Dinan sees RecycleMania as a great opportunity for improvement. “It’s going to be something that we’ll bring back every year,” she said. “We want people to start seeing RecycleMania and associate it with what they’re throwing in the garbage.”

PSU Recycles! has steadily been increasing awareness and sustainability. This fall, they helped involve on-campus students by purchasing recycling bins and distributing brochures for all of the dorm rooms on campus. They also take part in training Resident Assistants.

Waste audits show that residence halls are often huge contributors of campus waste, nearly half of which may be recyclable. Combined with dining facilities such as in the Ondine or the Smith Memorial Student Union, they can produce 30 to 70 percent of a university’s total waste product.

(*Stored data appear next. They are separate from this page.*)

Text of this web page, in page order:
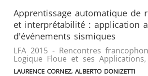
Apprentissage automatique de
et interprétabilité : application
d'événements sismiques
LFA 2015 - Rencontres
Logique Floue et ses Applications,
LAURENCE CORNEZ, ALBERTO DONIZETTI
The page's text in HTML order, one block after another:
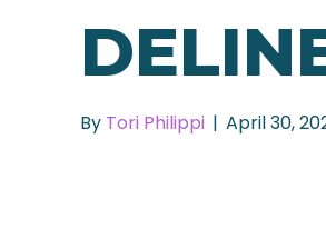
By Tori Philippi | April 30,
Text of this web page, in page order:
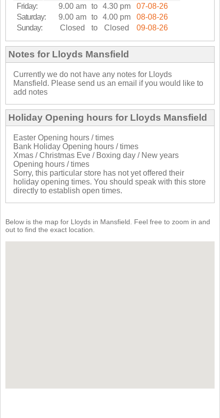
Friday:
9.00 am to 4.30 pm
07-08-26
Saturday:
9.00 am to 4.00 pm
08-08-26
Sunday:
Closed to Closed 09-08-26
Notes for Lloyds Mansfield
Currently we do not have any notes for Lloyds
Mansfield. Please send us an email if you would like to
add notes
Holiday Opening hours for Lloyds Mansfield
Easter Opening hours / times
Bank Holiday Opening hours / times
Xmas / Christmas Eve / Boxing day / New years
Opening hours / times
Sorry, this particular store has not yet offered their
holiday opening times. You should speak with this store
directly to establish open times.
Below is the map for Lloyds in Mansfield. Feel free to zoom in and
out to find the exact location.
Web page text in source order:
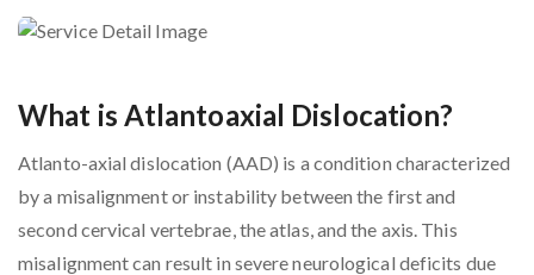
What is Atlantoaxial Dislocation?
Atlanto-axial dislocation (AAD) is a condition characterized
by a misalignment or instability between the first and
second cervical vertebrae, the atlas, and the axis. This
misalignment can result in severe neurological deficits due
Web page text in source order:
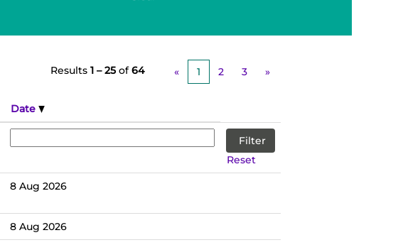
Results 1 – 25 of64 « 1 2 3 »
Date
Reset
8 Aug 2026
8 Aug 2026
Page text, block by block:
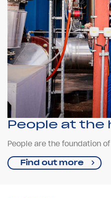
People at the
People are the foundation
Find out more
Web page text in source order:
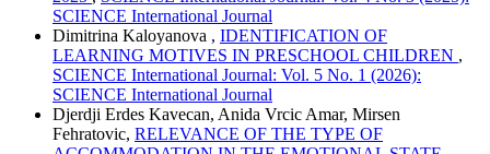
SCIENCE International Journal
Dimitrina Kaloyanova , IDENTIFICATION OF
LEARNING MOTIVES IN PRESCHOOL CHILDREN ,
SCIENCE International Journal: Vol. 5 No. 1 (2026):
SCIENCE International Journal
Djerdji Erdes Kavecan, Anida Vrcic Amar, Mirsen
Fehratovic, RELEVANCE OF THE TYPE OF
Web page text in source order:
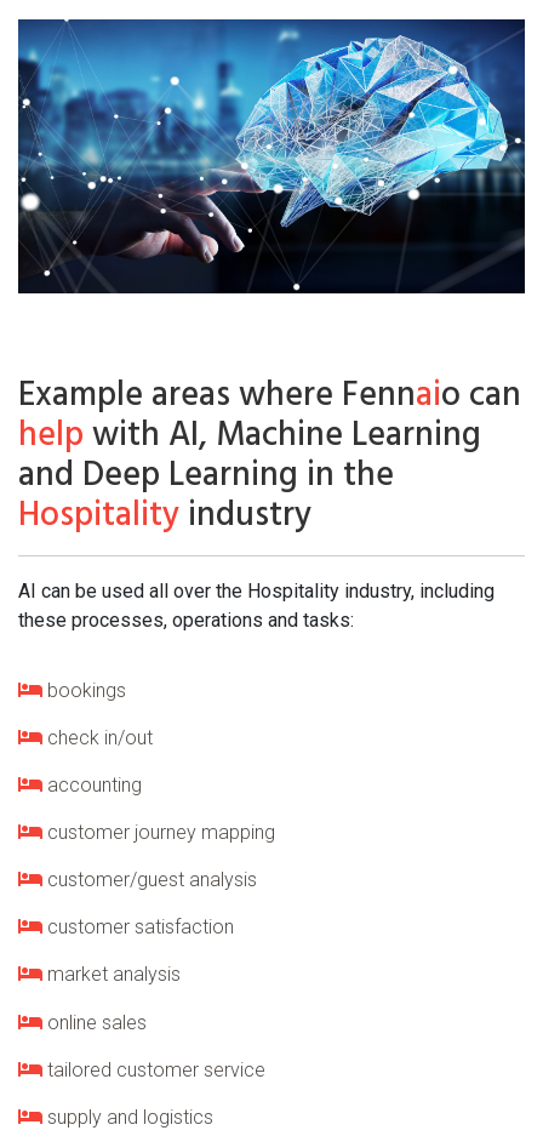
Example areas where Fennaio can
helpwith AI, Machine Learning
and Deep Learning in the
Hospitality industry
AI can be used all over the Hospitality industry, including
these processes, operations and tasks:
bookings
check in/out
accounting
customer journey mapping
customer/guest analysis
customer satisfaction
market analysis
online sales
tailored customer service
supply and logistics
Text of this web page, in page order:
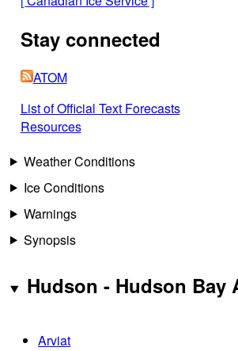
Stay connected
ATOM
List of Official Text Forecasts
Resources
Weather Conditions
Ice Conditions
Warnings
Synopsis
Hudson - Hudson Bay
Arviat
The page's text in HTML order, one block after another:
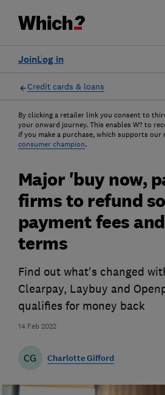
Log in
Join
Credit cards & loans
By clicking a retailer link you consent to
your onward journey. This enables W? to
if you make a purchase, which supports our
consumer champion.
14 Feb 2022
Major 'buy now,
firms to refund
payment fees
terms
Find out what's changed
Clearpay, Laybuy and
qualifies for money back
CG Charlotte Gifford
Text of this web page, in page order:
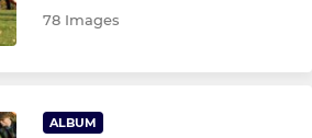
78 Images
ALBUM
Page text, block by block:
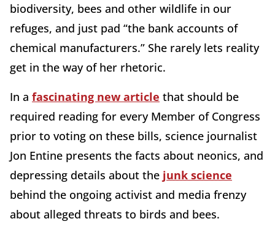
biodiversity, bees and other wildlife in our
refuges, and just pad “the bank accounts of
chemical manufacturers.” She rarely lets reality
get in the way of her rhetoric.
In a fascinating new article that should be
required reading for every Member of Congress
prior to voting on these bills, science journalist
Jon Entine presents the facts about neonics, and
depressing details about the junk science
behind the ongoing activist and media frenzy
about alleged threats to birds and bees.
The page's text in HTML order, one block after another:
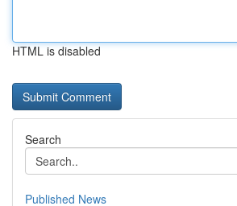
HTML is disabled
Search
Published News
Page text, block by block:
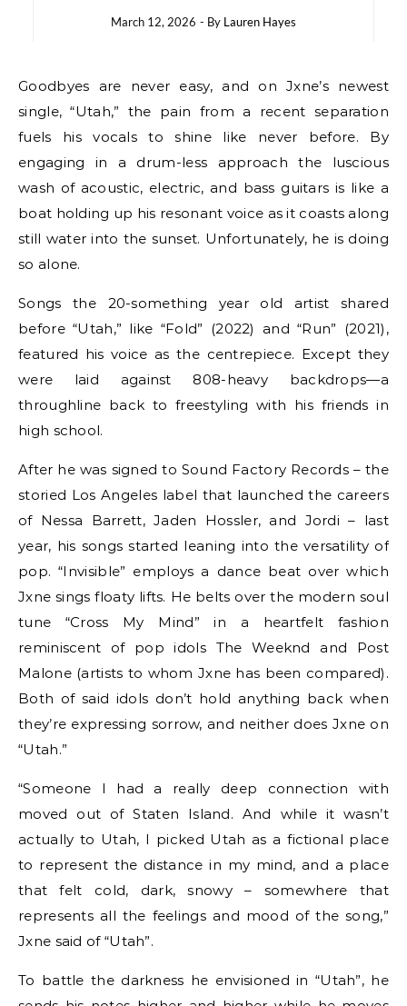
March 12, 2026 - By Lauren Hayes
Goodbyes are never easy, and on Jxne’s newest
single, “Utah,” the pain from a recent separation
fuels his vocals to shine like never before. By
engaging in a drum-less approach the luscious
wash of acoustic, electric, and bass guitars is like a
boat holding up his resonant voice as it coasts along
still water into the sunset. Unfortunately, he is doing
so alone.
Songs the 20-something year old artist shared
before “Utah,” like “Fold” (2022) and “Run” (2021),
featured his voice as the centrepiece. Except they
were laid against 808-heavy backdrops—a
throughline back to freestyling with his friends in
high school.
After he was signed to Sound Factory Records – the
storied Los Angeles label that launched the careers
of Nessa Barrett, Jaden Hossler, and Jordi – last
year, his songs started leaning into the versatility of
pop. “Invisible” employs a dance beat over which
Jxne sings floaty lifts. He belts over the modern soul
tune “Cross My Mind” in a heartfelt fashion
reminiscent of pop idols The Weeknd and Post
Malone (artists to whom Jxne has been compared).
Both of said idols don’t hold anything back when
they’re expressing sorrow, and neither does Jxne on
“Utah.”
“Someone I had a really deep connection with
moved out of Staten Island. And while it wasn’t
actually to Utah, I picked Utah as a fictional place
to represent the distance in my mind, and a place
that felt cold, dark, snowy – somewhere that
represents all the feelings and mood of the song,”
Jxne said of “Utah”.
To battle the darkness he envisioned in “Utah”, he

Being mindful of how much trash one generates is equally important to recycling, and can make a huge difference in waste rates. Dinan said that a common problem is that “people start talking about recycling and stop thinking about ways they can reduce waste in the first place.”

PSU’s Sustainability Coordinator, Dresden Skees-Gregory concurs. “It’s almost as important as recycling itself,” she said.

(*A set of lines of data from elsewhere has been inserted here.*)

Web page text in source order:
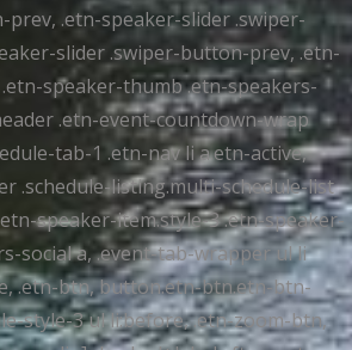
.etn-speaker-slider .swiper-
slider .swiper-button-prev, .etn-
speaker-thumb .etn-speakers-
.etn-event-countdown-wrap
tab-1 .etn-nav li a.etn-active,
.schedule-listing.multi-schedule-list
speaker-item.style-3 .etn-speaker-
social a, .event-tab-wrapper ul li
.etn-btn, button.etn-btn.etn-btn-
style-3 ul li:before, .etn-zoom-btn,
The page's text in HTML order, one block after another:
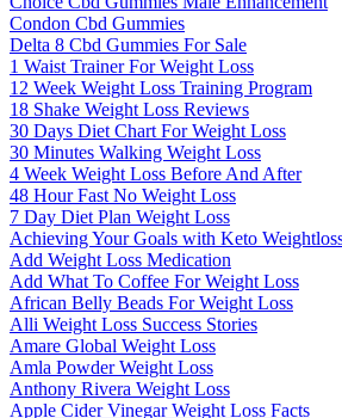
Condon Cbd Gummies
Delta 8 Cbd Gummies For Sale
1 Waist Trainer For Weight Loss
12 Week Weight Loss Training Program
18 Shake Weight Loss Reviews
30 Days Diet Chart For Weight Loss
30 Minutes Walking Weight Loss
4 Week Weight Loss Before And After
48 Hour Fast No Weight Loss
7 Day Diet Plan Weight Loss
Achieving Your Goals with Keto
Add Weight Loss Medication
Add What To Coffee For Weight Loss
African Belly Beads For Weight Loss
Alli Weight Loss Success Stories
Amare Global Weight Loss
Amla Powder Weight Loss
Anthony Rivera Weight Loss
Apple Cider Vinegar Weight Loss Facts
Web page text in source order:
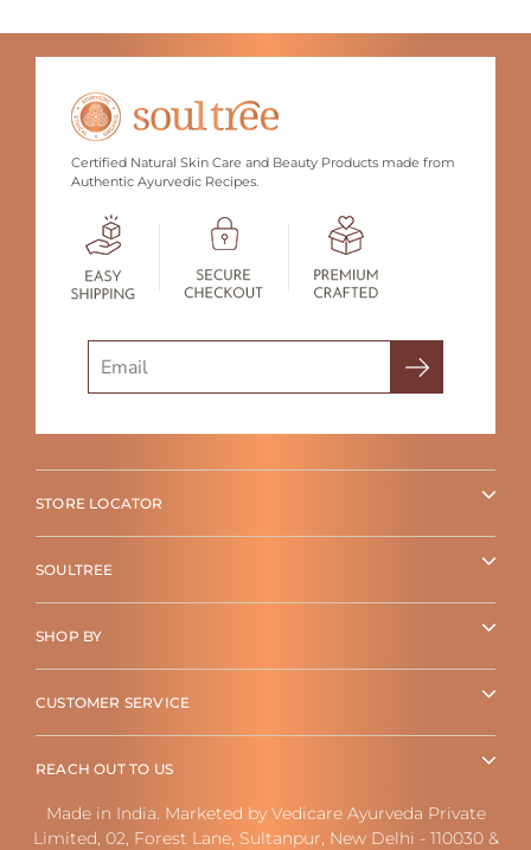
Certified Natural Skin Care and Beauty Products made from
Authentic Ayurvedic Recipes.
STORE LOCATOR
SOULTREE
SHOP BY
CUSTOMER SERVICE
REACH OUT TO US
Made in India. Marketed by Vedicare Ayurveda Private
Limited, 02, Forest Lane, Sultanpur, New Delhi - 110030 &
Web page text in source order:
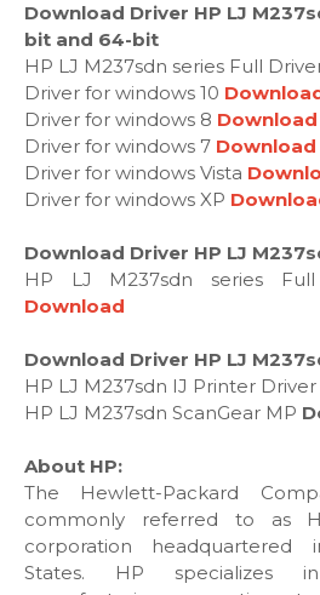
Download Driver HP LJ
bit and 64-bit
HP LJ M237sdn series Full
Driver for windows 10
Driver for windows 8 Download
Driver for windows 7 Download
Driver for windows Vista
Driver for windows XP
Download Driver HP LJ
HP LJ M237sdn series
Download
Download Driver HP LJ
HP LJ M237sdn IJ Printer Driver
HP LJ M237sdn ScanGear MP
About HP:
The Hewlett-Packard
commonly referred to as
corporation headquartered
States. HP specializes
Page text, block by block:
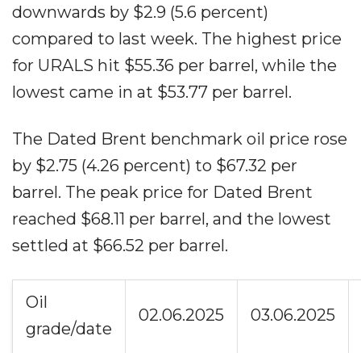
downwards by $2.9 (5.6 percent)
compared to last week. The highest price
for URALS hit $55.36 per barrel, while the
lowest came in at $53.77 per barrel.
The Dated Brent benchmark oil price rose
by $2.75 (4.26 percent) to $67.32 per
barrel. The peak price for Dated Brent
reached $68.11 per barrel, and the lowest
settled at $66.52 per barrel.
Oil
grade/date
02.06.2025 03.06.2025
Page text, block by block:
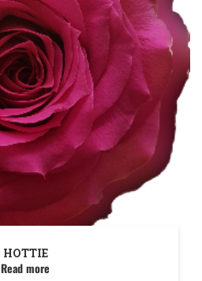
HOTTIE
Read more
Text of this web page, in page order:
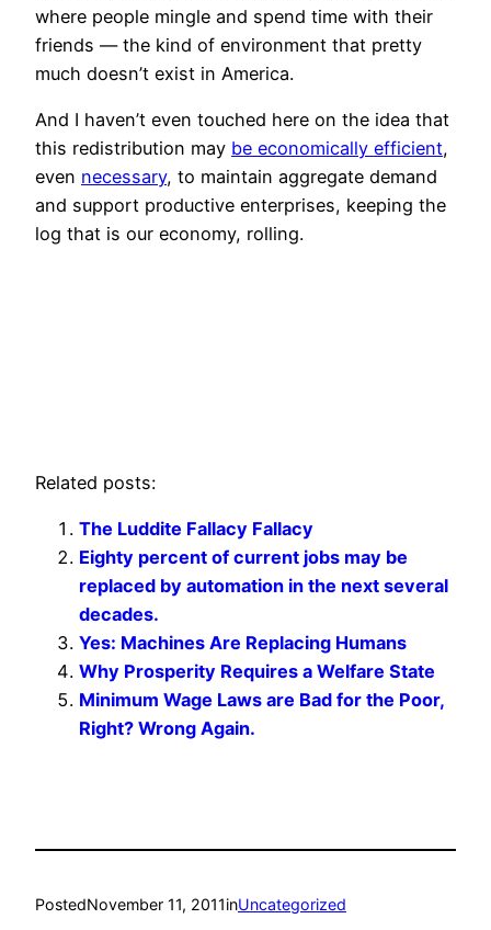
where people mingle and spend time with their
friends — the kind of environment that pretty
much doesn’t exist in America.
And I haven’t even touched here on the idea that
this redistribution may be economically efficient,
even necessary, to maintain aggregate demand
and support productive enterprises, keeping the
log that is our economy, rolling.
Related posts:
The Luddite Fallacy Fallacy
Eighty percent of current jobs may be
replaced by automation in the next several
decades.
Yes: Machines Are Replacing Humans
Why Prosperity Requires a Welfare State
Minimum Wage Laws are Bad for the Poor,
Right? Wrong Again.
PostedNovember 11, 2011inUncategorized

Both coordinators agree that the management and recycling of paper waste is one of the most significant recycling issues on campus. “If we had to ask people to focus on one thing, it would be paper,” Dinan said. Portland State recycles about 45 tons of paper every month, but there is plenty that still goes to waste. One simple thing the average student can do is purchase a reusable mug for coffee instead of consuming one of the 1,400 un-recyclable paper cups used each day on campus.

Skees-Gregory describes how she’s been working with a student group called Advocates for Responsible Solutions to alleviate some of the paper problem. “[They] came to us pointing out just how much paper the campus is using and asking for our help in getting a policy established to reduce the amount that we use and to make what we do use recycled content. They’ve been very successful so far.”

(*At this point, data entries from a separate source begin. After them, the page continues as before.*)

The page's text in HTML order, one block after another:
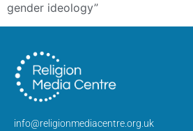
gender ideology”
info@religionmediacentre.org.uk
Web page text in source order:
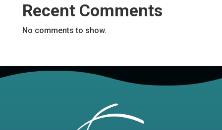
Recent Comments
No comments to show.
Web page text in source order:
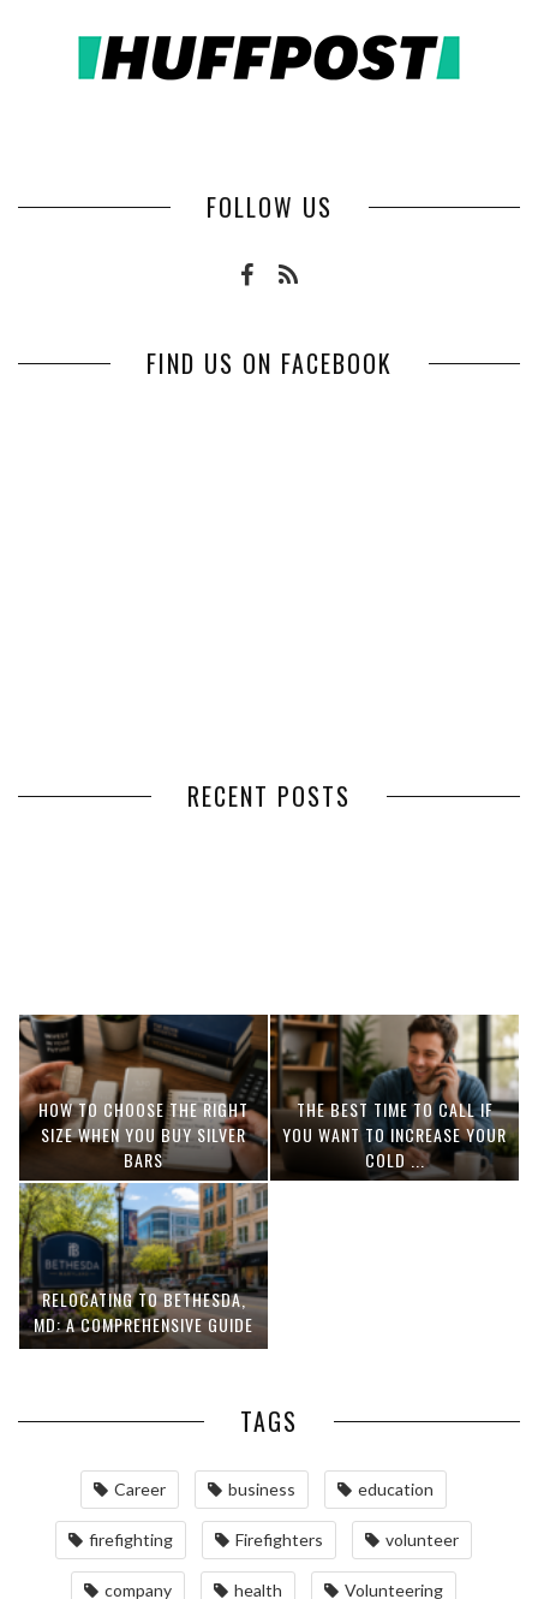
FOLLOW US
FIND US ON FACEBOOK
RECENT POSTS
COORDINATION
DELIVERIES
HOW TO CHOOSE THE RIGHT
SIZE WHEN YOU BUY SILVER
BARS
THE BEST TIME TO CALL IF
YOU WANT TO INCREASE YOUR
COLD ...
RELOCATING TO BETHESDA,
MD: A COMPREHENSIVE GUIDE
TAGS
Career business education
firefighting Firefighters volunteer
company health Volunteering
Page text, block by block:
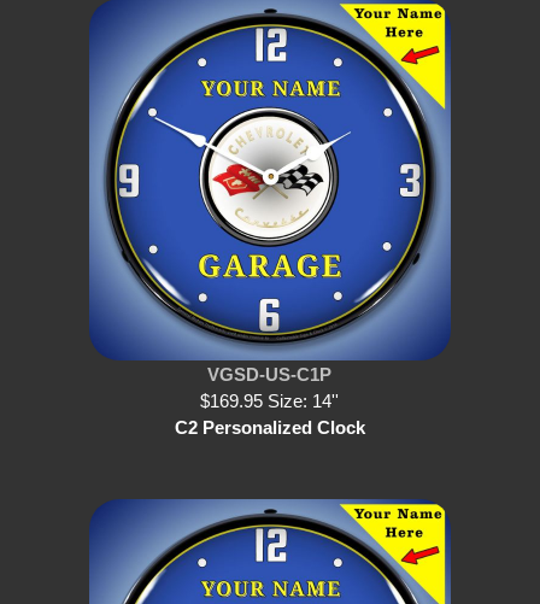
VGSD-US-C1P
$169.95 Size: 14''
C2 Personalized Clock
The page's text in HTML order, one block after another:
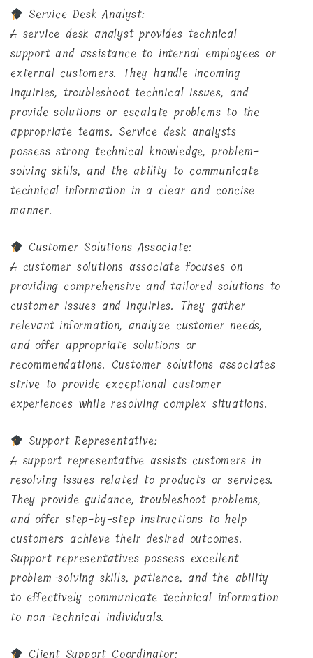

“We’ve been working with [PSU] departments that are excited about participating. A lot of them have switched to the 35 percent or 100 percent recycled content paper.”

Dinan points out that these university departments also participate by donating to PSU Reuses, a sub-program of PSU Recycles!. “No one on this whole campus should ever buy a binder again,” she said. “Departments around campus donate all kinds of unwanted office supplies.”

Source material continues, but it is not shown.